Kesehatan Mental Anak pada Pembelajaran Online Masa Pandemi Covid-19

Kesehatan Mental Anak pada Pembelajaran Online Masa Pandemi Covid-19

 

 

CORONAVIRUS Disease (Covid-19) ditetapkan sebagai pandemi oleh World Health Organization (WHO). Virus ini muncul pertama kali muncul di Wuhan China pada akhir 2019, kemudian menyebar secara masif di berbagai negara di dunia. Menurut Johns Hopkins University and Medicine, hingga pada bulan Agustus 2020 telah menginfeksi 188 negara dengan 23 juta kasus lebih. Salah satu negara terdampak parah di kawasan Asia Tenggara adalah Indonesia. Negara dengan ibukota Jakarta ini memiliki kasus positif pertama pada bulan Maret. Munculnya kasus pertama tersebut membuat pemerintah Indonesia melakukan pembatasan ruang gerak masyarakat dengan menerapkan kebijakan Work From Home (WFH) guna menghambat persebaran virus Covid-19. Aturan WFH tersebut memaksa masyarakat melakukan kegiatannya di rumah saja dari mulai bekerja hingga sekolah.

Pelajar dan mahasiswa terpaksa menuntut ilmu melalui tempat tinggal masing-masing. Kegiatan belajar-mengajar dilakukan secara daring melalui platform yang mendukung seperti Google Meet, Webex, Zoom, WhatApp, Line, Google Form, Google classoom dan lainnya. Penyesuaian dengan hal-hal baru harus dilakukan oleh pelajar dan mahasiswa agar kegiatan belajar tetap berjalan. Kondisi pelajar dan mahasiswa yang tidak siap menerima perubahan dan mengharuskan mereka untuk beradaptasi dapat membuat diri mereka tertekan di samping situasi pandemi Covid-19 yang tidak jelas kapan selesainya. Situasi ini sangat rentan bagi kesehatan mental pelajar dan mahasiswa, khususnya bagi anak-anak pada tahap tumbuh dan berkembang.

Anak-anak pada kondisi normal melakukan kegiatan belajar, bermain, dan bersosialisasi secara bersamaan di sekolah. Namun, pada pandemi ini mengharuskan mereka belajar di tempat tinggal masing-masing dan tidak dapat bermain dengan teman-temannya menjadikan mereka kurang bersosialisasi. Aktivitas belajar di rumah tersebut monoton dilakukan setiap hari Senin hingga Jumat, dengan berbagai macam tugas yang diberikan oleh guru. Anak-anak saat melakukan Study From Home (SFH) mengalami banyak kendala dalam mengatur waktu belajar, tidak memahami instruksi yang diberikan guru, dan kesulitan memahami pelajaran. Hal tersebut memicu tekanan terhadap anak yang dapat mengakibatkan stres. Stres ialah reaksi tubuh yang muncul saat seseorang menghadapi ancaman, tekanan, atau suatu perubahan, stres juga dapat terjadi karena situasi atau pikiran yang membuat seseorang merasa putus asa, gugup, marah  (Aldokter Kementrian Kesehatan Republik Indonesia). Di sinilah dukungan dan pengertian para orang tua sangat dibutuhkan.

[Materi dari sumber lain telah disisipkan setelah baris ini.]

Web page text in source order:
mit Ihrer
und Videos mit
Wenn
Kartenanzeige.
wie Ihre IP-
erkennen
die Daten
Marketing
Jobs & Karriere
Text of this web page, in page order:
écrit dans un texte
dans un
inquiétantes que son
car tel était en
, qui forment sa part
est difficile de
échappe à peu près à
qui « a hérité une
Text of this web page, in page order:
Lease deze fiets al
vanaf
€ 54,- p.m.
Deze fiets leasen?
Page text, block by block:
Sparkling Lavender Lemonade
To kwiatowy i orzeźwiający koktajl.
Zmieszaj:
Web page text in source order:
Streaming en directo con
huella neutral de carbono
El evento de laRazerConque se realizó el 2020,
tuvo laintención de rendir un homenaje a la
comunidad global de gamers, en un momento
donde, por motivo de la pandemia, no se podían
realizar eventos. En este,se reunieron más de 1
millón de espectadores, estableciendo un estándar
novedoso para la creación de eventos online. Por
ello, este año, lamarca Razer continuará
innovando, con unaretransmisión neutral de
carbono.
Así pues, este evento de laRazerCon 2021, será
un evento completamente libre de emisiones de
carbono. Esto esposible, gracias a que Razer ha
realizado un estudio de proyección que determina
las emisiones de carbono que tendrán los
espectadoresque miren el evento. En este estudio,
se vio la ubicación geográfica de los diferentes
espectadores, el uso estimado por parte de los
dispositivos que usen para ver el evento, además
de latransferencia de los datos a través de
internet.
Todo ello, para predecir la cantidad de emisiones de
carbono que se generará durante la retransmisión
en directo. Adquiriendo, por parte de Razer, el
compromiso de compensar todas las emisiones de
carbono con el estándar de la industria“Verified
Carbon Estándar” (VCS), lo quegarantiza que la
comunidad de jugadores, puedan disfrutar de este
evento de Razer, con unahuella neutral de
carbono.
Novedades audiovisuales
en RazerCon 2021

Oleh karenanya, peran orang tua sangat dibutuhkan dalam membimbing anak pada situasi tersebut. Seyogyanya orang tua dapat memberikan pengertian secara benar, mengenai kondisi pandemi Covid-19 yang sedang dialami kepada buah hati, sehingga anak dapat memahami situasi apa yang dialami oleh diri mereka. Selanjutnya orang tua sebaiknya dapat meluangkan waktu dalam menemani anak dalam belajar secara daring ataupun mengerjakan tugas, membuat hal baru di rumah seperti membuat tempat bermain, membuat ruangan rumah tidak membosankan. Hal-hal tersebut sangat berarti bagi anak dalam proses beradaptasi dengan kondisi baru ini. Selain itu, bermain dan melakukan hal-hal yang positif dengan keluarga dapat dilakukan untuk mendukung tumbuh kembang buah hati agar tidak terganggu selama pembatasan ruang gerak selama pandemi Covid-19.

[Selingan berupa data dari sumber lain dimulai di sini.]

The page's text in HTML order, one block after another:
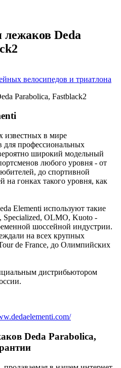
Deda
велосипедов и триатлона
Parabolica, Fastblack2
известных в мире
для профессиональных
широкий модельный
любого уровня - от
до спортивной
гонках такого уровня, как
Elementi используют такие
Specialized, OLMO, Kuoto -
шоссейной индустрии.
на всех крупных
de France, до Олимпийских
дистрибьютором
Deda Parabolica,
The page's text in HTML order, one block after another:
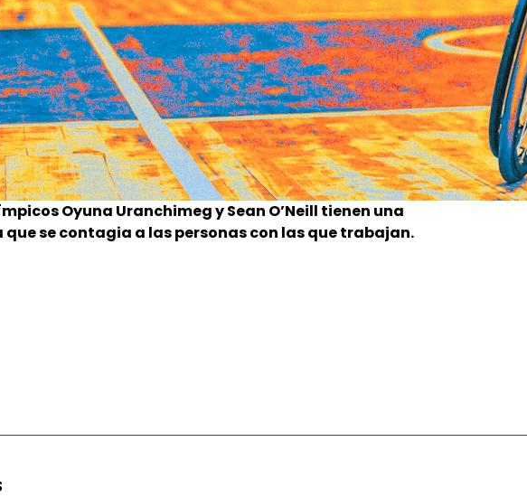
Oyuna Uranchimeg y Sean O’Neill tienen una
que se contagia a las personas con las que trabajan.
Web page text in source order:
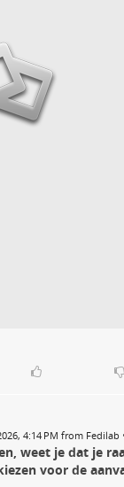
4:14 PM from Fedilab
weet je dat je
voor de
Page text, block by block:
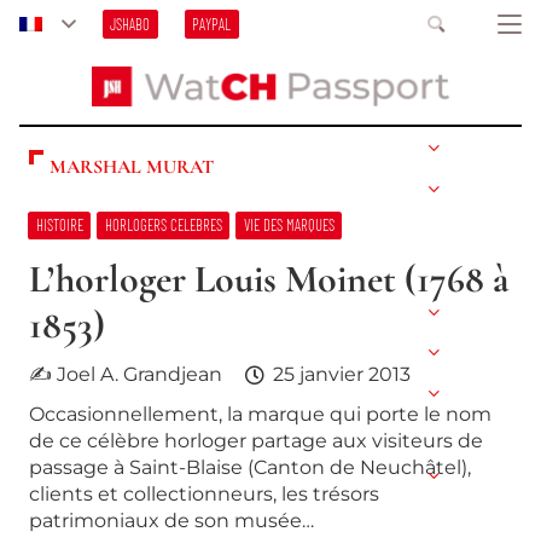
JSHABO PAYPAL
MARSHAL MURAT
HISTOIRE HORLOGERS CELEBRES VIE DES MARQUES
L’horloger Louis Moinet (1768 à
1853)
✍ Joel A. Grandjean
25 janvier 2013
Occasionnellement, la marque qui porte le nom
de ce célèbre horloger partage aux visiteurs de
passage à Saint-Blaise (Canton de Neuchâtel),
clients et collectionneurs, les trésors
patrimoniaux de son musée…
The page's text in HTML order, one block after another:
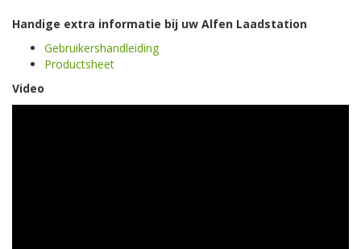
Handige extra informatie bij uw Alfen Laadstation
Gebruikershandleiding
Productsheet
Video
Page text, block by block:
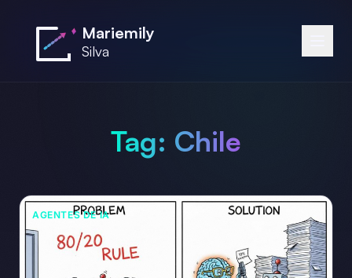
Mariemily
Silva
Tag: Chile
AGENTES DE IA
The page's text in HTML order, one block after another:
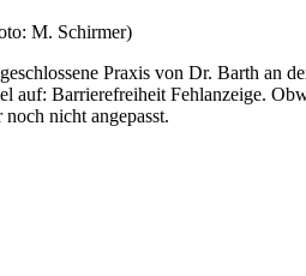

Tidak hanya anak-anak yang mengalami stres dan frustasi terhadap situasi yang terjadi kala pandemi ini. Anak-anak hingga orang tua terimbas tidak terkecuali. Saling menguatkan di dalam keluarga antara orang tua dan anak perlu dilakukan dalam menghadapi pandemi Covid-19. Mencoba berdamai dengan keadaan dan fokus terhadap hal-hal yang positif, sehingga dapat melalui hari tanpa rasa khawatir berlebih yang pada akhirnya dapat menganggu kesehatan anggota keluarga. *

Diah Putri Fatayati

Mahasiswa Poltekkes Kemenkes Yogyakarta.